See, I am doing a new thing!
Now it springs up; do you not perceive it?
I am making a way in the wilderness
and streams in the wasteland (Isaiah 43:19)
In navigating love again, I find myself feeling and experiencing so many new emotions. The first love (or last love) is everything, until it’s not. If we are so lucky (and I hope we all inevitably are), we get to try this thing called love again.
This time around, I know who I am more than ever before- I am sensitive, resilient, passionate, all-in, free-spirited, idealistic, loving, reserved, and open. I have come to cherish the crevices of my heart and not demand from myself more than I can give. I can’t be everything for everyone. What I have in my hands and heart to offer is enough. Because of this, the journey of falling in love again is lighthearted, unforced, and enjoyable.

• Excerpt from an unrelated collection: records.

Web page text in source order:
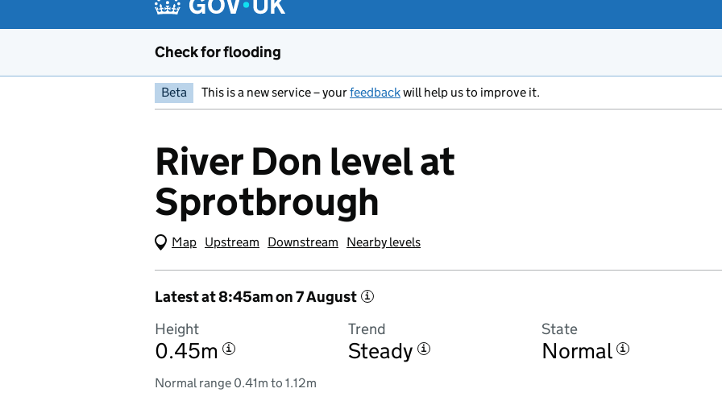
Check for flooding
Beta This is a new service – yourfeedbackwill help us to improve it.
River Don level at
Sprotbrough
Map (Visual only)
Upstream Downstream Nearby levels
Latest at 8:45am on 7 August i
Height
0.45m i
Trend
Steady i
State
Normal i
Normal range 0.41m to 1.12m
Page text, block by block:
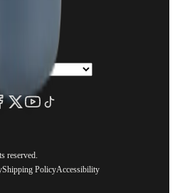
reserved.
Shipping PolicyAccessibility
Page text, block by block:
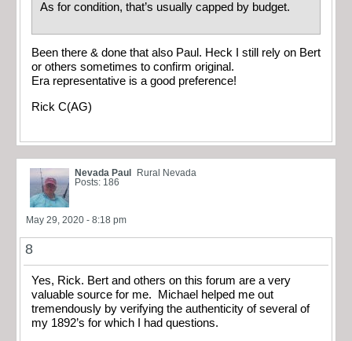
As for condition, that’s usually capped by budget.
Been there & done that also Paul. Heck I still rely on Bert
or others sometimes to confirm original.
Era representative is a good preference!
Rick C(AG)
Nevada Paul
Rural Nevada
Posts: 186
May 29, 2020 - 8:18 pm
8
Yes, Rick. Bert and others on this forum are a very
valuable source for me. Michael helped me out
tremendously by verifying the authenticity of several of
my 1892’s for which I had questions.
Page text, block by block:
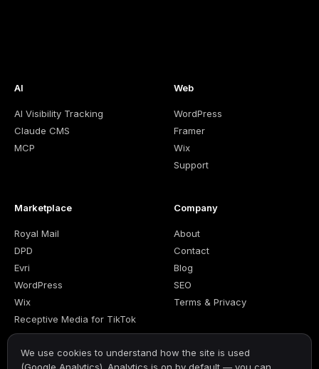
We use cookies to understand how the site is used
AI
AI Visibility Tracking
Claude CMS
MCP
Web
WordPress
Framer
Wix
Support
Marketplace
Royal Mail
DPD
Evri
WordPress
Wix
Receptive Media for TikTok
Company
About
Contact
Blog
SEO
Terms & Privacy
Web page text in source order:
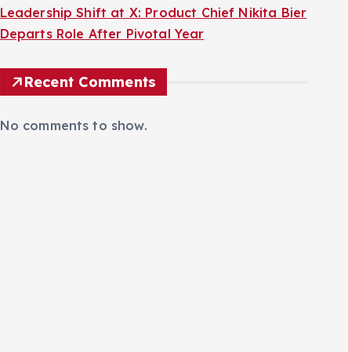
Leadership Shift at X: Product Chief Nikita Bier
Departs Role After Pivotal Year
Recent Comments
No comments to show.
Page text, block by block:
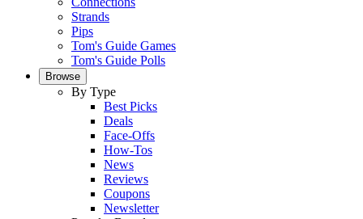
Strands
Pips
Tom's Guide Games
Tom's Guide Polls
Browse
By Type
Best Picks
Deals
Face-Offs
How-Tos
News
Reviews
Coupons
Newsletter
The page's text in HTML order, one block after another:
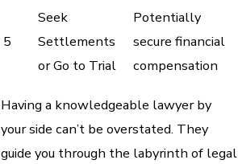
5
Seek
Settlements
or Go to Trial
Potentially
secure financial
compensation
Having a knowledgeable lawyer by
your side can’t be overstated. They
guide you through the labyrinth of legal
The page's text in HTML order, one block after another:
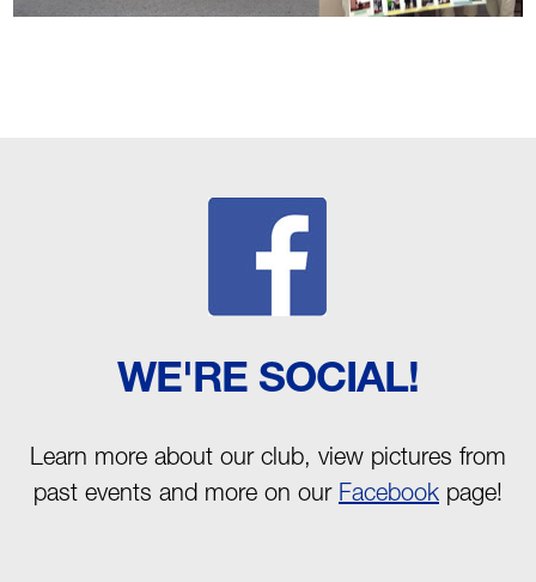
WE'RE SOCIAL!
Learn more about our club, view pictures from
past events and more on our Facebookpage!
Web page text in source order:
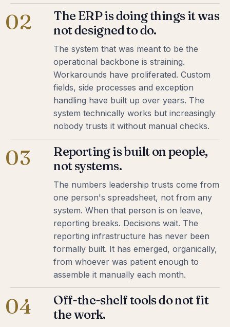
02
The ERP is doing things it was
not designed to do.
The system that was meant to be the
operational backbone is straining.
Workarounds have proliferated. Custom
fields, side processes and exception
handling have built up over years. The
system technically works but increasingly
nobody trusts it without manual checks.
03
Reporting is built on people,
not systems.
The numbers leadership trusts come from
one person's spreadsheet, not from any
system. When that person is on leave,
reporting breaks. Decisions wait. The
reporting infrastructure has never been
formally built. It has emerged, organically,
from whoever was patient enough to
assemble it manually each month.
04
Off-the-shelf tools do not fit
the work.
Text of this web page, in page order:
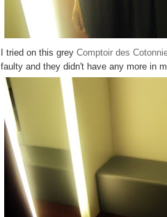
I tried on this grey Comptoir des
faulty and they didn't have any more in

There is no fear in love. But perfect love drives out fear, because fear has to do with punishment.
The one who fears is not made perfect in love (1 John 4:18)
At the same time, everything feels different after your first love. And the process of finding love again has been a series of explosions of my brain because of how much I am learning- the idiosyncrasies and depths of someone new, the marks that people and circumstances have left behind, and new ways to share secrets and my heart.
Falling in love feels like learning a new language, and there’s so much I want to say. It is both exhilarating and disorienting. But in the discomfort and unfamiliar territory, I refuse to let go of what I know. He is surely doing a new thing and I am already loved perfectly. Thank you God for the new things.